**HOW TO COMPLETE THIS TASK**
From the data below, return all lines holding the string "Personal".
+ + + +
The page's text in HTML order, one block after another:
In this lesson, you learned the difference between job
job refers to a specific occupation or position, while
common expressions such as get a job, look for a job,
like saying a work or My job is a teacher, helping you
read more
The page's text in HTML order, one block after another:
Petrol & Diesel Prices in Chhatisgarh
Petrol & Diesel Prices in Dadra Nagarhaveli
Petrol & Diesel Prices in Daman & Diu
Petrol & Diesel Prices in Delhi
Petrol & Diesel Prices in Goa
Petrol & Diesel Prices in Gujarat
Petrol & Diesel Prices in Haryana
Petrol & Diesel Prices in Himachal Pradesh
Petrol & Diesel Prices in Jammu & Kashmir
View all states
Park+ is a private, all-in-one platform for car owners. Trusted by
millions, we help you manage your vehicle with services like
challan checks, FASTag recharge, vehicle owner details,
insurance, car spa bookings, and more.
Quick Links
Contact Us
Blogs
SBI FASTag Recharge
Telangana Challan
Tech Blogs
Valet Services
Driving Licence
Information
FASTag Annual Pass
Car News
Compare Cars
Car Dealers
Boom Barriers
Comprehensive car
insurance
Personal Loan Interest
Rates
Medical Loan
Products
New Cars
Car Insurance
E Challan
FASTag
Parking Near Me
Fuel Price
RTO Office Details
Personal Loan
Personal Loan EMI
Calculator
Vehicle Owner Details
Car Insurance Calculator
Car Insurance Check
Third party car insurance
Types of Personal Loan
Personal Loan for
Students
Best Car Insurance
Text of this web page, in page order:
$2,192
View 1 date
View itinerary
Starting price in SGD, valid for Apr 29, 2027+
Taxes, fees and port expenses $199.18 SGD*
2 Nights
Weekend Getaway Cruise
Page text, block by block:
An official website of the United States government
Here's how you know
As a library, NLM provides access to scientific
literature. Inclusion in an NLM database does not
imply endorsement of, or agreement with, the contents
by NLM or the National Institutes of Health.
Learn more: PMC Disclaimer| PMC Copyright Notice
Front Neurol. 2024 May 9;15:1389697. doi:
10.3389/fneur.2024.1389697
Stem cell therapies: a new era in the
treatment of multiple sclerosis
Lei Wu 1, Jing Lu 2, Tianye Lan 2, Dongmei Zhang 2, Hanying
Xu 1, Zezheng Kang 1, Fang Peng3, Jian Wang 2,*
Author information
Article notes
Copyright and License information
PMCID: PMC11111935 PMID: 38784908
+ + + +
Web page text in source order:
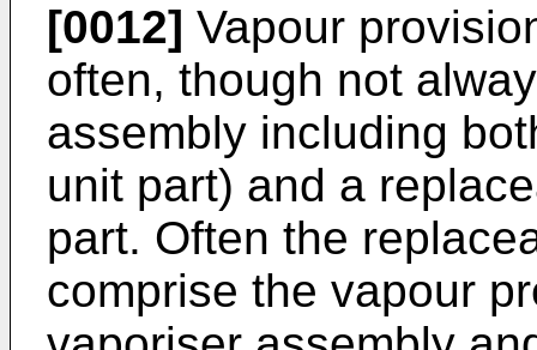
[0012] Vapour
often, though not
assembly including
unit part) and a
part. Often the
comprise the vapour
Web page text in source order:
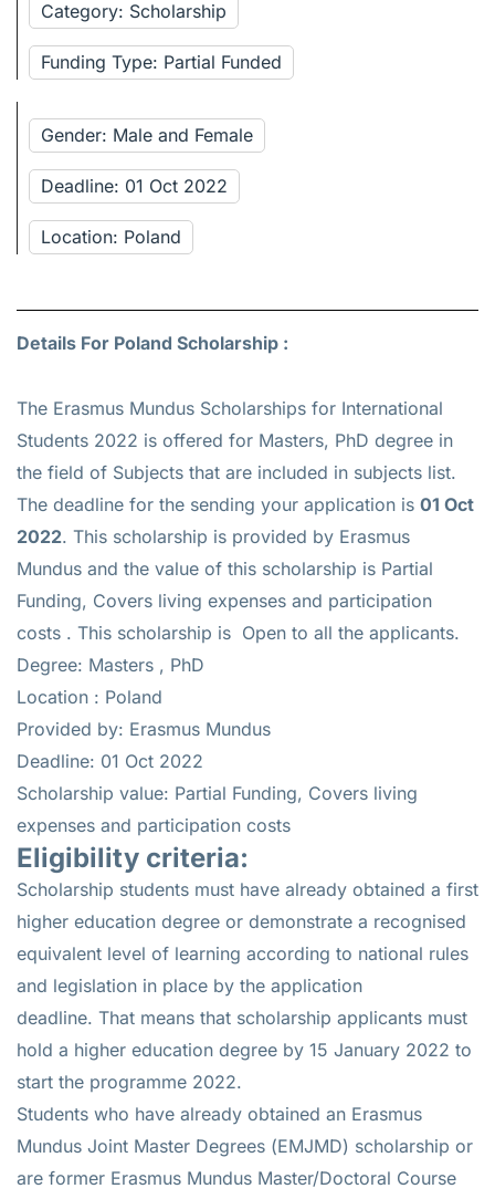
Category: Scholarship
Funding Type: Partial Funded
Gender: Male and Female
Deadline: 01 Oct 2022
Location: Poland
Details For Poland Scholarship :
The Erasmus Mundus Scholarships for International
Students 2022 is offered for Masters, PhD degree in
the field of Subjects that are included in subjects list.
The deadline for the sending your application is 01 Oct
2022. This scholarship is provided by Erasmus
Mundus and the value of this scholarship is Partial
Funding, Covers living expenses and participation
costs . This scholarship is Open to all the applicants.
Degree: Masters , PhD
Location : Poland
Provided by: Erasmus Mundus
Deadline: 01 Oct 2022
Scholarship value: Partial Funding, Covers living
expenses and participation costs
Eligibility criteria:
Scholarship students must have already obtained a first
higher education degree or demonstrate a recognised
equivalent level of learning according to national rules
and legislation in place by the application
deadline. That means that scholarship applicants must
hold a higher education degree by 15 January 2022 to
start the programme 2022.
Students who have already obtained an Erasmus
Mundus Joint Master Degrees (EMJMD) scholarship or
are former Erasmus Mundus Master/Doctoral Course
+ + + +
**ANSWER TO THE EXERCISE**
Personal Loan Interest
Personal Loan
Personal Loan EMI
Types of Personal Loan
Personal Loan for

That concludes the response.